Materials and Methods

Nucleic Acid Extraction Respiratory samples (Nasopharyngeal/ Throat swabs) were received from patients in the HealthTrackRx laboratory in Denton, Texas, United States. Total nucleic acid was isolated, following manufacturers’ instructions, using the Mag-Bind Universal Pathogen Nucleic Acid purification kit (Omega Bio-Tek, Norcross, Georgia, USA), integrated on an automated liquid handling platform (Firefly Nimbus 96; Hamilton Robotics, Reno, Nevada, USA). Reverse Transcription and Pre-Amplification RNA isolated from the patient samples was reverse transcribed using the SuperScript IV reverse transcriptase system (ThermoFisher, California, USA) according to manufacturer’s instructions. Rare targets within the sample were subjected to pre-amplification, as per manufacturer’s instructions, before real-time PCR analysis using the TaqManTM Pre- Amp Mastermix and custom primers provided by the manufacturer (ThermoFisher, California, USA).

Real-Time PCR analysis

Real-Time PCR analysis was performed using the QuantStudioTM 12K Flex Real-Time PCR system (ThermoFisher, California, USA). Diluted pre-amplified nucleic acid, isolated from patient samples, was placed on Open Array TM plates containing the target primers and probes, using the AccuFillTM system. Real-Time PCR analysis was performed on the QuantStudioTM 12K Flex, using the Gene Expression program according to the manufacturer’s instructions (ThermoFisher, California, USA). The PCR primers and probes were designed, validated and manufactured by a ThermoFisher proprietary process.

Data analysis

All statistical analysis was performed using Microsoft Excel. While collating patient test results, no personal identifying data was accessed. Each patient sample was assigned a randomly generated sample identification number and only the gender and age of the sample were used for data analysis.

Results

In the present study, spanning a period of one year (December 2017 to December 2018), a total of 5793 respiratory samples were tested for the presence of viruses and bacteria, causing influenza like illness (ILI). Amongst these, 2357 (40.68%) tested positive for the presence of Influenza and Non-Influenza viral respiratory infections. Out of the patient samples that tested positive for the presence of these respiratory viruses, 1175 (49.85%) also tested positive for the presence of one or more bacterial species responsible for causing bacterial pneumonia. The main viral genera detected were Rhinovirus (24.17%), RSV (19.65%), Coronavirus (18.97%), Influenza virus (13.87%), HMPV (8.42%), Adenovirus (7.91%) and PIV (6.97%) (Figure 1a). The main bacterial pathogens, detected as viral co-infections, were Streptococcus pneumoniae (78.38%), Moraxella catarrhalis (27.74%), Haemophilus influenzae (26.38%) and Staphylococcus aureus (12.08%). Amongst the total cases, S. agalactiae (Group B Strep) and S. pyogenes (Group A Strep) were detected at 2.38% and 1.61% respectively (Figure 1b). In addition, Chlamydophila pneumoniae, Klebsiella pneumoniae, Mycoplasma pneumoniae and Bordetella pertussis were detected in less than 1% of the patient samples tested (Data not presented).
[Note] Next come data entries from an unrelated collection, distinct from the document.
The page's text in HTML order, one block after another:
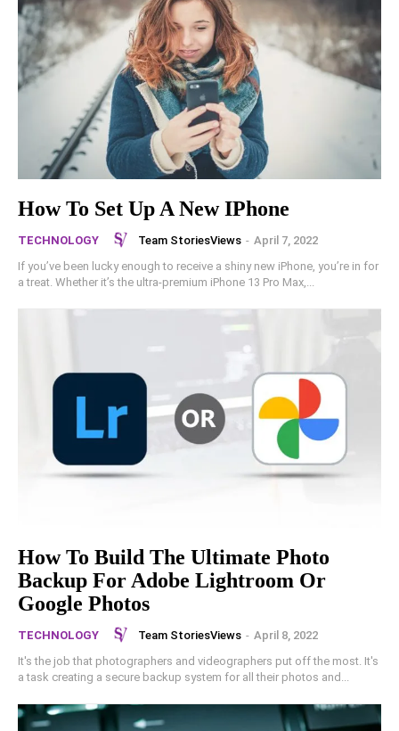
How To Set Up A New IPhone
TECHNOLOGY Team StoriesViews - April 7, 2022
If you’ve been lucky enough to receive a shiny new iPhone, you’re in for
a treat. Whether it’s the ultra-premium iPhone 13 Pro Max,...
How To Build The Ultimate Photo
Backup For Adobe Lightroom Or
Google Photos
TECHNOLOGY Team StoriesViews - April 8, 2022
It's the job that photographers and videographers put off the most. It's
a task creating a secure backup system for all their photos and...
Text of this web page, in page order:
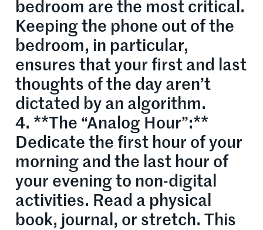
bedroom are the most critical.
Keeping the phone out of the
bedroom, in particular,
ensures that your first and last
thoughts of the day aren’t
dictated by an algorithm.
4. **The “Analog Hour”:**
Dedicate the first hour of your
morning and the last hour of
your evening to non-digital
activities. Read a physical
book, journal, or stretch. This
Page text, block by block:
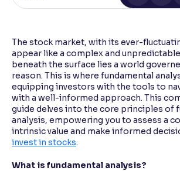
The stock market, with its ever-
appear like a complex and
beneath the surface lies a world
reason. This is where fundamental
equipping investors with the tools to
with a well-informed approach. This
guide delves into the core principles of
analysis, empowering you to assess a
intrinsic value and make informed
invest in stocks.
What is fundamental analysis?
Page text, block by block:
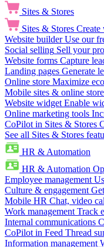
Sites & Stores
Sites & Stores Create
Website builder Use our
Social selling Sell your
Website forms Capture
Landing pages Generate
Online store Maximize
Mobile sites & online
Website widget Enable
Online marketing tools
CoPilot in Sites & Stores
See all Sites & Stores
HR & Automation
HR & Automation
Employee management
Culture & engagement
Mobile HR Chat, video
Work management Track
Internal communications
CoPilot in Feed Thread
Information management
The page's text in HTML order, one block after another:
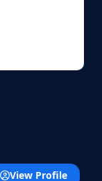
View Profile
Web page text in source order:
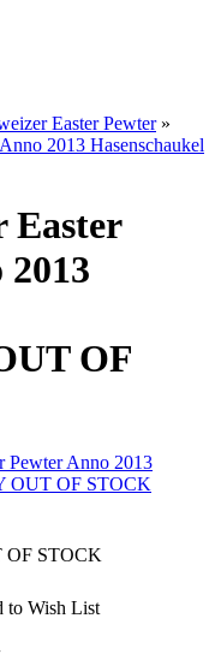
Easter Pewter»
2013 Hasenschaukel
Easter
OF
STOCK
to Wish List
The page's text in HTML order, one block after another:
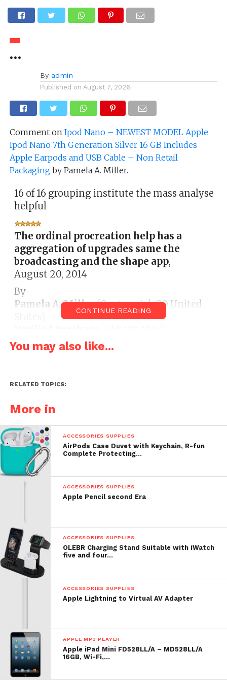
…
By admin
Published on August 7, 2026
Comment on Ipod Nano – NEWEST MODEL Apple
Ipod Nano 7th Generation Silver 16 GB Includes
Apple Earpods and USB Cable – Non Retail
Packagingby Pamela A. Miller.
16 of 16 grouping institute the mass analyse
helpful
The ordinal procreation help has a
aggregation of upgrades same the
broadcasting and the shape app,
August 20, 2014
By
Pamela A. Miller(Centennial, CO United
This analyse is from:
– Non Retail Packaging (Electronics)
I had a Nano that I bought 8 eld ago. The
shelling eventually died. The ordinal
procreation help has a aggregation of
upgrades same the broadcasting and the
shape app. I also fuck the auto size. This
lowercase gadget totally fits my needs.
0
|
Comment
CONTINUE READING
You may also like...
RELATED TOPICS:
More in
ACCESSORIES SUPPLIES
AirPods Case Duvet with Keychain, R-fun
Complete Protecting…
ACCESSORIES SUPPLIES
Apple Pencil second Era
ACCESSORIES SUPPLIES
OLEBR Charging Stand Suitable with iWatch
five and four…
ACCESSORIES SUPPLIES
Apple Lightning to Virtual AV Adapter
APPLE MP3 PLAYER
Apple iPad Mini FD528LL/A – MD528LL/A
16GB, Wi-Fi,…
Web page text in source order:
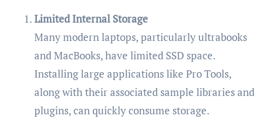
Limited Internal Storage
Many modern laptops, particularly ultrabooks
and MacBooks, have limited SSD space.
Installing large applications like Pro Tools,
along with their associated sample libraries and
plugins, can quickly consume storage.
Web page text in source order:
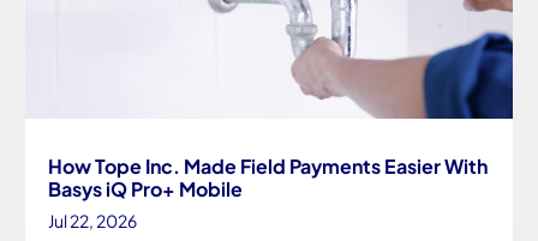
How Tope Inc. Made Field Payments Easier With
Basys iQ Pro+ Mobile
Jul 22, 2026
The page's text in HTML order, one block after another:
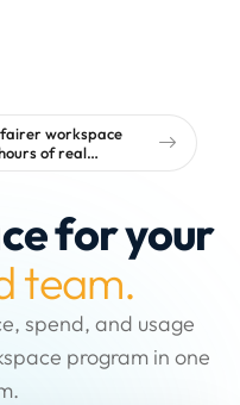
workspace
of real
for your
team.
spend, and usage
program in one
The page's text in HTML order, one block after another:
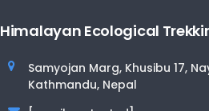
Himalayan Ecological
Samyojan Marg, Khusibu 17,
Kathmandu, Nepal
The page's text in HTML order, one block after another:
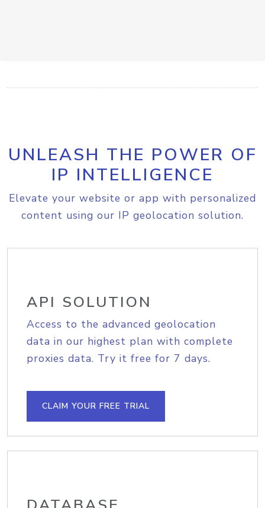
UNLEASH THE POWER OF
IP INTELLIGENCE
Elevate your website or app with personalized
content using our IP geolocation solution.
API SOLUTION
Access to the advanced geolocation
data in our highest plan with complete
proxies data. Try it free for 7 days.
CLAIM YOUR FREE TRIAL
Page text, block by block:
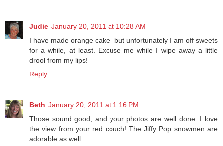
Judie January 20, 2011 at 10:28 AM
I have made orange cake, but unfortunately I am off sweets
for a while, at least. Excuse me while I wipe away a little
drool from my lips!
Reply
Beth January 20, 2011 at 1:16 PM
Those sound good, and your photos are well done. I love
the view from your red couch! The Jiffy Pop snowmen are
adorable as well.
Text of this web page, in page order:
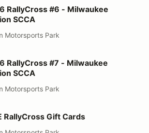
#6 - Milwaukee Region SCCA
RallyCross #6 - Milwaukee
SCCA
Motorsports Park
#7 - Milwaukee Region SCCA
RallyCross #7 - Milwaukee
SCCA
Motorsports Park
Gift Cards
RallyCross Gift Cards
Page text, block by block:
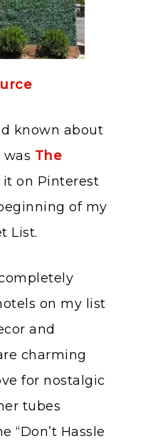
known about
The
it on Pinterest
of my
List.
on my list
and
charming
for nostalgic
tubes
“Don’t Hassle
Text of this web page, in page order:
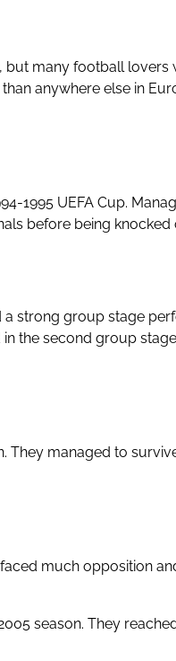
many football lovers
anywhere else in
1995 UEFA Cup.
before being knocked
a strong group stage
the second group
They managed to
much opposition
season. They
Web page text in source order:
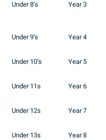
Under 8’s Year 3
Under 9’s Year 4
Under 10’s Year 5
Under 11s Year 6
Under 12s Year 7
Under 13s Year 8
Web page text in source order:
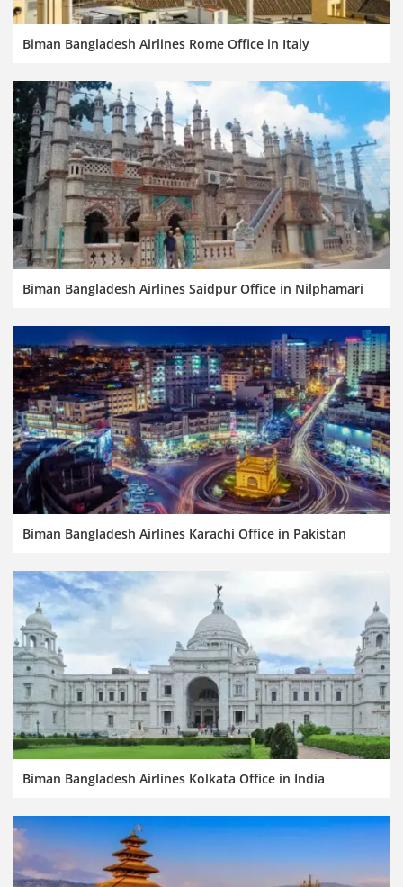
Biman Bangladesh Airlines Rome Office in Italy
Biman Bangladesh Airlines Saidpur Office in Nilphamari
Biman Bangladesh Airlines Karachi Office in Pakistan
Biman Bangladesh Airlines Kolkata Office in India
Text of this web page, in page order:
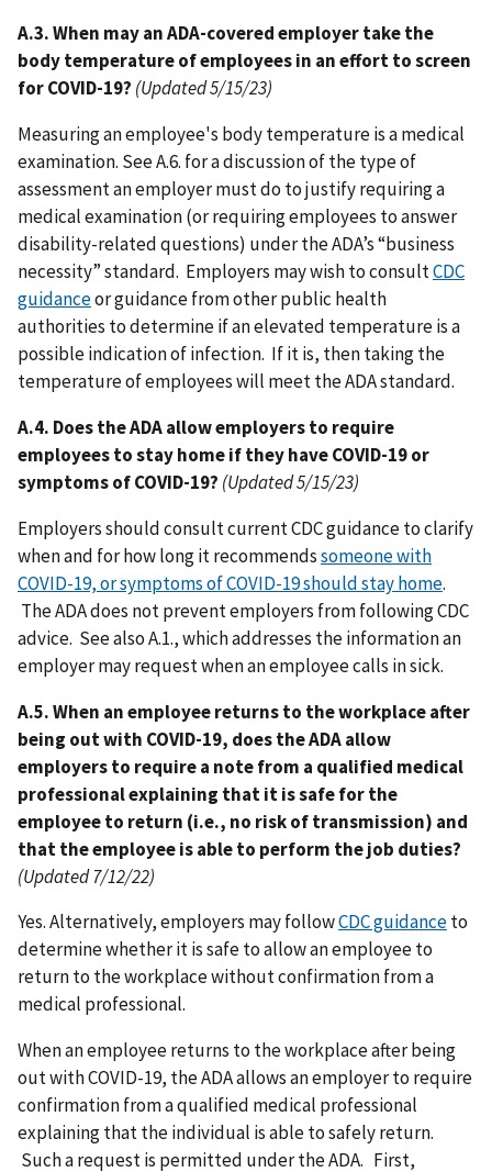
A.3. When may an ADA-covered employer take the
body temperature of employees in an effort to screen
for COVID-19? (Updated 5/15/23)
Measuring an employee's body temperature is a medical
examination. See A.6. for a discussion of the type of
assessment an employer must do to justify requiring a
medical examination (or requiring employees to answer
disability-related questions) under the ADA’s “business
necessity” standard. Employers may wish to consultCDC
guidanceor guidance from other public health
authorities to determine if an elevated temperature is a
possible indication of infection. If it is, then taking the
temperature of employees will meet the ADA standard.
A.4. Does the ADA allow employers to require
employees to stay home if they have COVID-19 or
symptoms of COVID-19? (Updated 5/15/23)
Employers should consult current CDC guidance to clarify
when and for how long it recommendssomeone with
COVID-19, or symptoms of COVID-19 should stay home.
The ADA does not prevent employers from following CDC
advice. See also A.1., which addresses the information an
employer may request when an employee calls in sick.
A.5. When an employee returns to the workplace after
being out with COVID-19, does the ADA allow
employers to require a note from a qualified medical
professional explaining that it is safe for the
employee to return (i.e., no risk of transmission) and
that the employee is able to perform the job duties?
(Updated 7/12/22)
Yes. Alternatively, employers may followCDC guidanceto
determine whether it is safe to allow an employee to
return to the workplace without confirmation from a
medical professional.
When an employee returns to the workplace after being
out with COVID-19, the ADA allows an employer to require
confirmation from a qualified medical professional
explaining that the individual is able to safely return.
Such a request is permitted under the ADA. First,

infectious-diseases-therapy-Percent-distribution

Figure 1: Distribution of pathogenic bacteria and viruses in respiratory samples. (a) Percent distribution of pneumonia causing bacterial species detected in patient samples positive for viral bacterial co-infections. (b) Percent distribution of influenza and non-influenza viral genera detected in patient samples positive for viral-bacterial co-infections. HMPV-Human metapneumovirus, PIV-Parainfluenza virus, RSV-Respiratory Syncytial Virus.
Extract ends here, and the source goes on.